**WORK TO COMPLETE**
In the records below, find every line that contains "Jiménez" and list it.

= = = = = = =

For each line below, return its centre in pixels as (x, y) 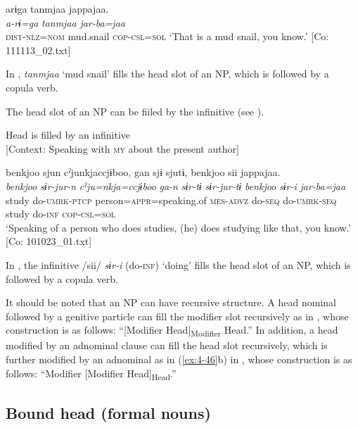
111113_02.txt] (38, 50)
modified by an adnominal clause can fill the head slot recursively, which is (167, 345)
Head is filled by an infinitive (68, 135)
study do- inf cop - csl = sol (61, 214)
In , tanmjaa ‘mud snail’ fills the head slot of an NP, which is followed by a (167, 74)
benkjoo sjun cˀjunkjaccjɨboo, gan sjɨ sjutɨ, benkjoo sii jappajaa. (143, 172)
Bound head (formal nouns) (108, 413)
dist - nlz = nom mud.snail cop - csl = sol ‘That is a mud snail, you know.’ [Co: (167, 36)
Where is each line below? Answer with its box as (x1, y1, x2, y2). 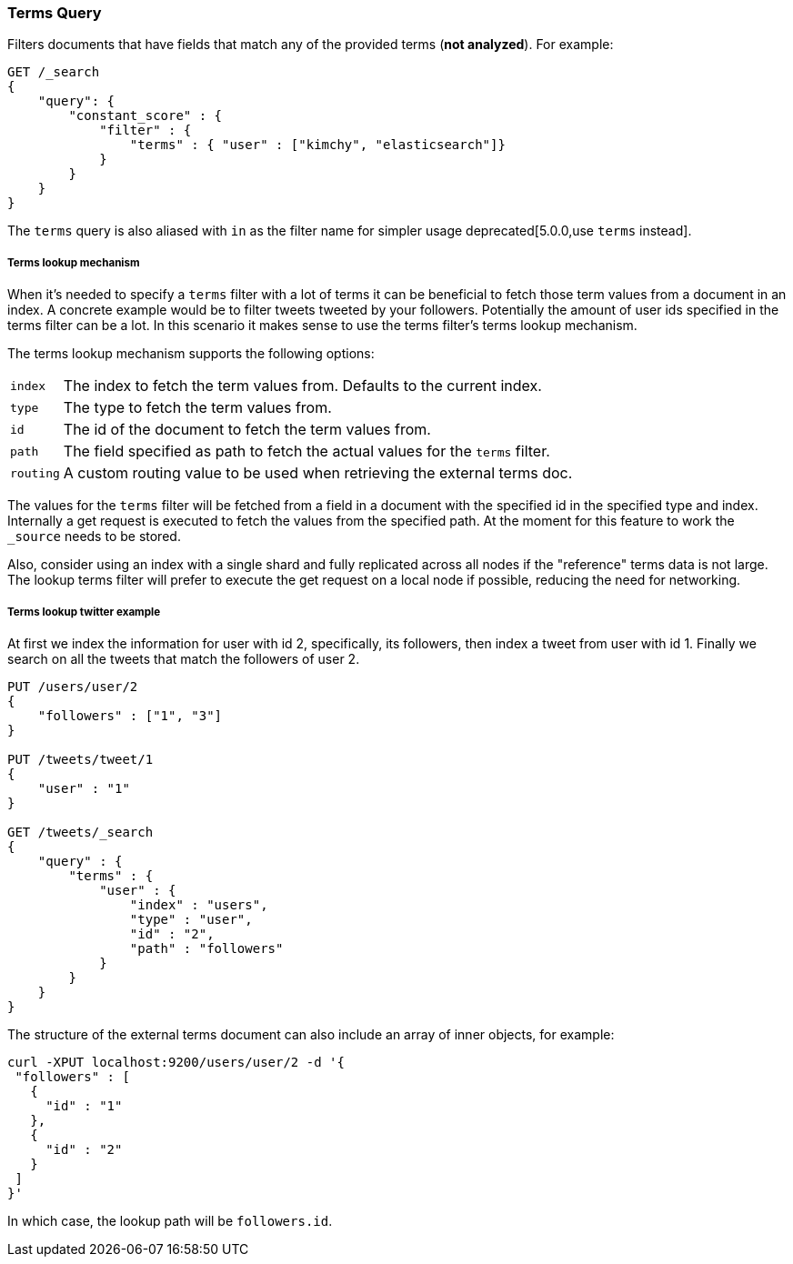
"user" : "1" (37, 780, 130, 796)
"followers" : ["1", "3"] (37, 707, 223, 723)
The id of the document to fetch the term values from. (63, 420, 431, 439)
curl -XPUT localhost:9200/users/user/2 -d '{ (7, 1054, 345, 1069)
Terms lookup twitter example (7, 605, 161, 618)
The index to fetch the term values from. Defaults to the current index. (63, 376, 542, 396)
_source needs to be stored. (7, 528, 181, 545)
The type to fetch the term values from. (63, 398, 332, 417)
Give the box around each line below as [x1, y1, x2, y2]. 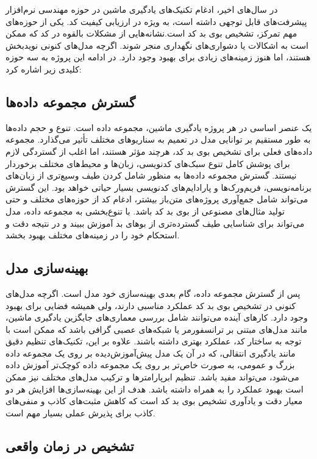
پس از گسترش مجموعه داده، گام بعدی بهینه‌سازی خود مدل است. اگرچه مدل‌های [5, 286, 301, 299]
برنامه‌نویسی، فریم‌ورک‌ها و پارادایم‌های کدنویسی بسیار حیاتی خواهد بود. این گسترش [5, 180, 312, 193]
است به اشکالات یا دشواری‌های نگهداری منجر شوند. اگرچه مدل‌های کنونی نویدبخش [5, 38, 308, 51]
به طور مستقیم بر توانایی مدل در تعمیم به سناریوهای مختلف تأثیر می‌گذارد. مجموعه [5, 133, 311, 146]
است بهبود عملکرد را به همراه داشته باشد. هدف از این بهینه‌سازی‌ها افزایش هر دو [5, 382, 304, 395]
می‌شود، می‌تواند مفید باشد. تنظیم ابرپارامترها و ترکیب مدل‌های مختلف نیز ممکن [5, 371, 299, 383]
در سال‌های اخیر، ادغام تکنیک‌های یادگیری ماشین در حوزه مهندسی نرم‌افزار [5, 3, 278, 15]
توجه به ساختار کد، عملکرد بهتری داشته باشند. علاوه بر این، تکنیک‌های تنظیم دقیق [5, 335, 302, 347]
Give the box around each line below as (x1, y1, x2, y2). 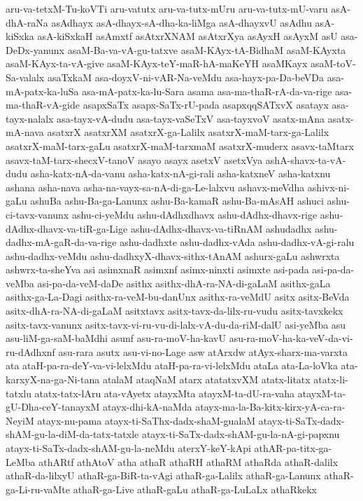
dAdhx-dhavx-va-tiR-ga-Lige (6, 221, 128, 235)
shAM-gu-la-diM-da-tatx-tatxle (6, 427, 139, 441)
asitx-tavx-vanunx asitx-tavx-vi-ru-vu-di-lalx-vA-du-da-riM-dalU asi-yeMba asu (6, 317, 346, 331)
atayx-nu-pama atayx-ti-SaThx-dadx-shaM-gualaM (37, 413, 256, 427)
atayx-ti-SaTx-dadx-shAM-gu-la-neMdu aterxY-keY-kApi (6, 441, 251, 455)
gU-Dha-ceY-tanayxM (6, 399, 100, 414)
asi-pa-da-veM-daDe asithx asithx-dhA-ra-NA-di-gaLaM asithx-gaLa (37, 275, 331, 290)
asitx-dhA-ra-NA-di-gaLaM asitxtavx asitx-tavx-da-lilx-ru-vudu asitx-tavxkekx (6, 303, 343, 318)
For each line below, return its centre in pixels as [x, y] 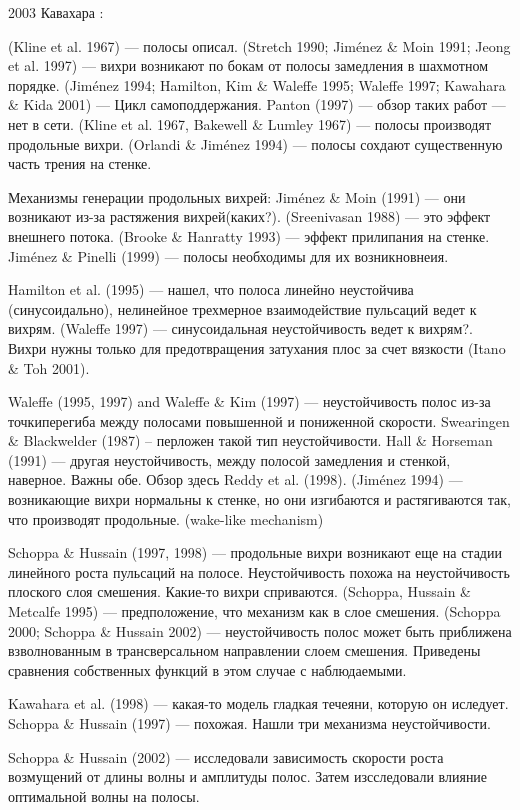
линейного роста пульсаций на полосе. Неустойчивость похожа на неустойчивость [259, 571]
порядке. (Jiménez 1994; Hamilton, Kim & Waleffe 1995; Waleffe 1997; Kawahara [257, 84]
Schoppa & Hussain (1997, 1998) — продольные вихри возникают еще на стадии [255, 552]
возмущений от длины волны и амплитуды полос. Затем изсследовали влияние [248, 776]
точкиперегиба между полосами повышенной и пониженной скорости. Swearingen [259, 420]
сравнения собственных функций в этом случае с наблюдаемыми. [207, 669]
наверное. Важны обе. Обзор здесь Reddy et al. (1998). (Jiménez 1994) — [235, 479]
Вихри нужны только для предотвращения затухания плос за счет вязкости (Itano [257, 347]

= = = = = = =

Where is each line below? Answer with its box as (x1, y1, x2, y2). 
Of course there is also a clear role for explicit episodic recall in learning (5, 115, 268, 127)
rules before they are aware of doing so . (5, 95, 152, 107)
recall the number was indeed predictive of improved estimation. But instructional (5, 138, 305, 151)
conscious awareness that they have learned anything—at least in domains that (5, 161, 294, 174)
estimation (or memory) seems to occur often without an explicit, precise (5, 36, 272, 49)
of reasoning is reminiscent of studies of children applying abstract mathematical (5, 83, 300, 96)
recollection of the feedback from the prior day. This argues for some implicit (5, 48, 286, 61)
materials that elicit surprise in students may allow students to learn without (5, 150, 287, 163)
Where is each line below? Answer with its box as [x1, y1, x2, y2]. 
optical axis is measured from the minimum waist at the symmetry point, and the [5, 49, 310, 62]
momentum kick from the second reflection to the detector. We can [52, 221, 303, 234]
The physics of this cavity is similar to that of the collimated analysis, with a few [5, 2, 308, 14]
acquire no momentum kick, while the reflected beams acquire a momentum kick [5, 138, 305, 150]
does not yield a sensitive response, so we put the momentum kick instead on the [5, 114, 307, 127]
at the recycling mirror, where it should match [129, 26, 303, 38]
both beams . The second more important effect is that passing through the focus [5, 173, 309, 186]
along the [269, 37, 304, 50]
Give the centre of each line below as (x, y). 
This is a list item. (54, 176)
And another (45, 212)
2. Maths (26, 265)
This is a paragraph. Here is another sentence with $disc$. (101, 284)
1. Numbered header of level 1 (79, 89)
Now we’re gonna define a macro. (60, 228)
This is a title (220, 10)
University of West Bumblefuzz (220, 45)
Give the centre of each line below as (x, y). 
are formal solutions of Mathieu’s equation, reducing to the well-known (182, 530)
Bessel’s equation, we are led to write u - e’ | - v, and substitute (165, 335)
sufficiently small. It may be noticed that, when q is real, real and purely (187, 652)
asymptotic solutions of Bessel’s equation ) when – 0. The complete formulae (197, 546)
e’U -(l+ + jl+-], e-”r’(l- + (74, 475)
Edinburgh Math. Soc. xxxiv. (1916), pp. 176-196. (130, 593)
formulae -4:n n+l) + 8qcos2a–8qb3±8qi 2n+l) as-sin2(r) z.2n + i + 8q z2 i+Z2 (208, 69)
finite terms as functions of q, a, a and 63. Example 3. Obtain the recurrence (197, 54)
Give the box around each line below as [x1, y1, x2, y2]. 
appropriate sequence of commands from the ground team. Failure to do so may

= = = = = = =

**REPLY**
порядке. (Jiménez 1994; Hamilton, Kim & Waleffe 1995; Waleffe 1997; Kawahara [257, 84]
наверное. Важны обе. Обзор здесь Reddy et al. (1998). (Jiménez 1994) — [235, 479]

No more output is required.